If the SNB intervenes in the EUR/CHF pair, all XXX/CHF pairs will rise as a result. This has been seen in the past, and there is no reason to think that suddenly this reaction won’t be likely. The USD/CHF pair isn’t directly being manipulated, but you better believe that your account won’t care if you get caught on the wrong foot in this market after an intervention.
Many levels
The USD/CHF pair currently sits above the 0.90 level, and this was one that I have as an important “zone” because of the large round number effect that you often see in the markets. Also, it should be noted that the area is the 61.8% Fibonacci retracement level from the rally a few months ago. In other words, the level simply had to hold to keep any type of bullish attitude.
As we have seen, it did. Now we have a doji of sorts for the Thursday session, and that is just under the 0.91 resistance level. With this in mind, I believe that a pullback is very likely. The large candle for the Wednesday session looks very bullish to me, and I think the fact that the SNB is working against the Franc could be another catalyst for bullishness in this pair.
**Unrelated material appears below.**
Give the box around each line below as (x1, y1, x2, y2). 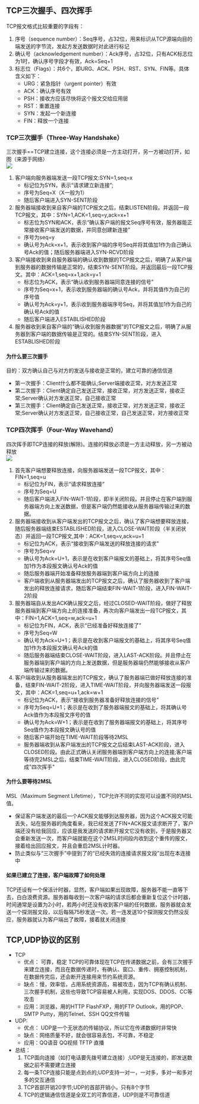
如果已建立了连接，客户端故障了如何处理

Because of the overhead resistance, I am looking for pullbacks in this pair to buy. The EUR/CHF pair is currently hovering just above the 1.20 handle and because of this – it is going to be difficult to think that the Franc can appreciate much more. The safety trade from time to time should continue to push the demand for the Dollar going forward. The 0.91 level will have to be overcome on a daily close in order to push forward, but looking at the longer term charts, I believe the 0.95 level will be seen relatively soon.